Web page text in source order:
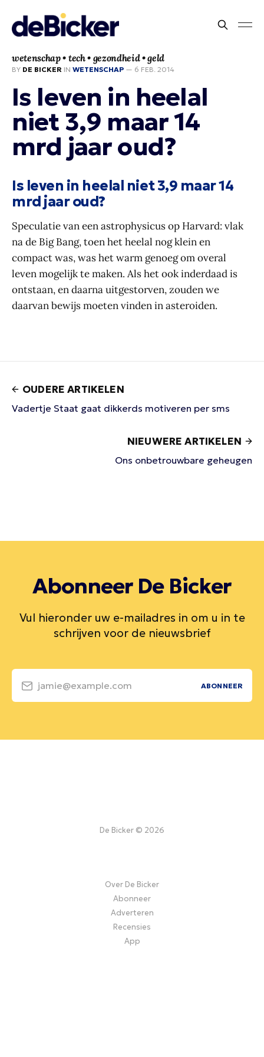
wetenschap • tech • gezondheid • geld
BY DE BICKER IN WETENSCHAP — 6 FEB. 2014
Is leven in heelal
niet 3,9 maar 14
mrd jaar oud?
Is leven in heelal niet 3,9 maar 14
mrd jaar oud?
Speculatie van een astrophysicus op Harvard: vlak
na de Big Bang, toen het heelal nog klein en
compact was, was het warm genoeg om overal
leven mogelijk te maken. Als het ook inderdaad is
ontstaan, en daarna uitgestorven, zouden we
daarvan bewijs moeten vinden in asteroiden.
OUDERE ARTIKELEN
Vadertje Staat gaat dikkerds motiveren per sms
NIEUWERE ARTIKELEN
Ons onbetrouwbare geheugen
Abonneer De Bicker
Vul hieronder uw e-mailadres in om u in te
schrijven voor de nieuwsbrief
jamie@example.com ABONNEER
De Bicker © 2026
Over De Bicker
Abonneer
Adverteren
Recensies
App
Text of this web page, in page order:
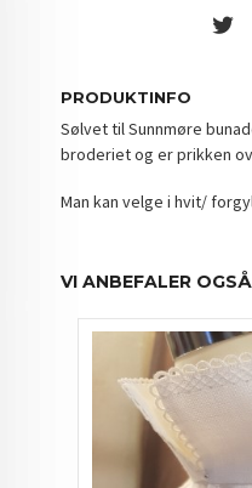
PRODUKTINFO
Sølvet til Sunnmøre
broderiet og er prikken
Man kan velge i hvit/
VI ANBEFALER OGSÅ
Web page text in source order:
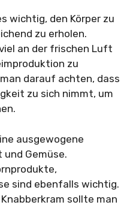
wichtig, den Körper zu
zu erholen.
an der frischen Luft
zu
darauf achten, dass
zu sich nimmt, um
ausgewogene
und Gemüse.
sind ebenfalls wichtig.
sollte man
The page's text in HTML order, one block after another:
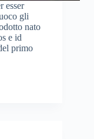
esser
gli
nato
e id
primo
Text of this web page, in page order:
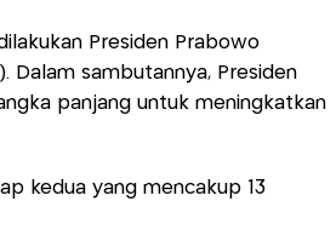
Presiden Prabowo
Dalam sambutannya, Presiden
panjang untuk meningkatkan
kedua yang mencakup 13
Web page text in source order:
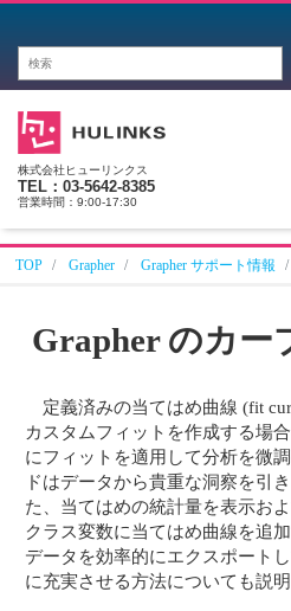
株式会社ヒューリンクス
TEL：03-5642-8385
営業時間：9:00-17:30
TOP Grapher Grapher サポート情報
Grapher のカー
定義済みの当てはめ曲線 (fit
カスタムフィットを作成する場
にフィットを適用して分析を微
ドはデータから貴重な洞察を引
た、当てはめの統計量を表示お
クラス変数に当てはめ曲線を追
データを効率的にエクスポート
に充実させる方法についても説明
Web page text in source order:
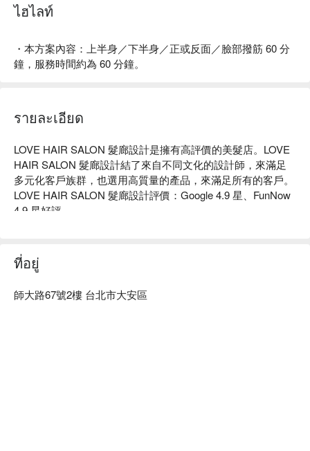
ไฮไลท์
・本方案內容：上半身／下半身／正或反面／臉部撥筋 60 分
鐘，服務時間約為 60 分鐘。
รายละเอียด
LOVE HAIR SALON 髮廊設計是擁有高評價的美髮店。LOVE
HAIR SALON 髮廊設計結了來自不同文化的設計師，來滿足
多元化客戶族群，也選用高質量的產品，來滿足所有的客戶。
LOVE HAIR SALON 髮廊設計評價：Google 4.9 星、FunNow
4.9 星好評
LOVE HAIR SALON 髮廊設計推薦：採用進口髮品，好好呵護
您的髮絲，店內簡約與舒適。
設計價格立刻查看⬇︎
ที่อยู่
師大路67號2樓 台北市大安區
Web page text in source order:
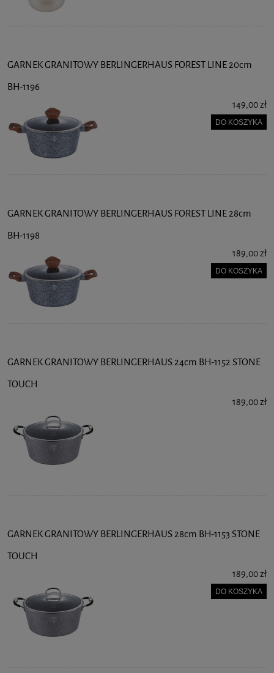
GARNEK GRANITOWY BERLINGERHAUS FOREST LINE 20cm
BH-1196
149,00 zł
DO KOSZYKA
GARNEK GRANITOWY BERLINGERHAUS FOREST LINE 28cm
BH-1198
189,00 zł
DO KOSZYKA
GARNEK GRANITOWY BERLINGERHAUS 24cm BH-1152 STONE
TOUCH
189,00 zł
GARNEK GRANITOWY BERLINGERHAUS 28cm BH-1153 STONE
TOUCH
189,00 zł
DO KOSZYKA
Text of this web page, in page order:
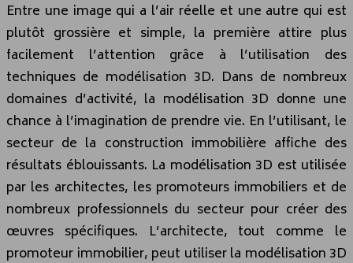
Entre une image qui a l’air réelle et une autre qui est
plutôt grossière et simple, la première attire plus
facilement l’attention grâce à l’utilisation des
techniques de modélisation 3D. Dans de nombreux
domaines d’activité, la modélisation 3D donne une
chance à l’imagination de prendre vie. En l’utilisant, le
secteur de la construction immobilière affiche des
résultats éblouissants. La modélisation 3D est utilisée
par les architectes, les promoteurs immobiliers et de
nombreux professionnels du secteur pour créer des
œuvres spécifiques. L’architecte, tout comme le
promoteur immobilier, peut utiliser la modélisation 3D
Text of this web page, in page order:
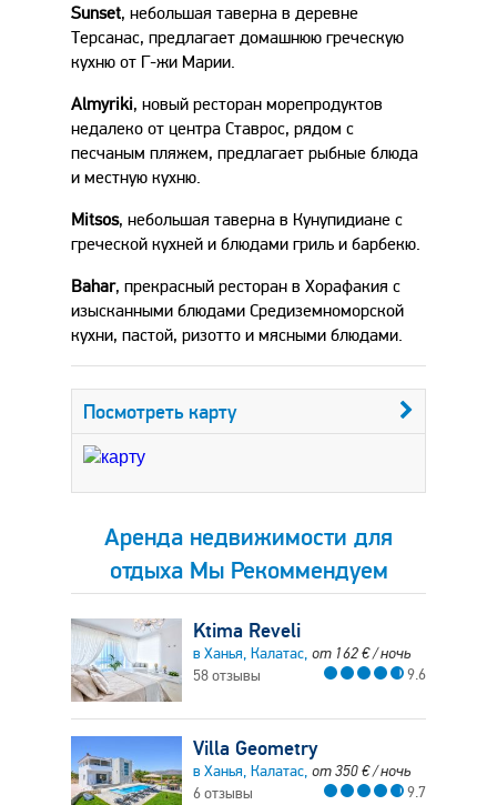
Sunset, небольшая таверна в деревне
Терсанас, предлагает домашнюю греческую
кухню от Г-жи Марии.
Almyriki, новый ресторан морепродуктов
недалеко от центра Ставрос, рядом с
песчаным пляжем, предлагает рыбные блюда
и местную кухню.
Mitsos, небольшая таверна в Кунупидиане с
греческой кухней и блюдами гриль и барбекю.
Bahar, прекрасный ресторан в Хорафакия с
изысканными блюдами Средиземноморской
кухни, пастой, ризотто и мясными блюдами.
Посмотреть карту
Аренда недвижимости для
отдыха Мы Рекоммендуем
Ktima Reveli
в Ханья, Калатас, от 162€/ ночь
58 отзывы
9.6
Villa Geometry
в Ханья, Калатас, от350€/ ночь
6 отзывы
9.7
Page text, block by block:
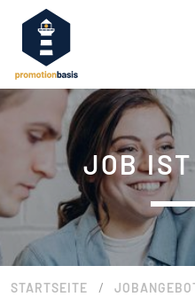
JOB
STARTSEITE /

========

DIRECTIONS: Your answer should consist of each line above in which "Калатас" appears.

WRITTEN ANSWER:
в Ханья, Калатас, от 162€/ ночь
в Ханья, Калатас, от350€/ ночь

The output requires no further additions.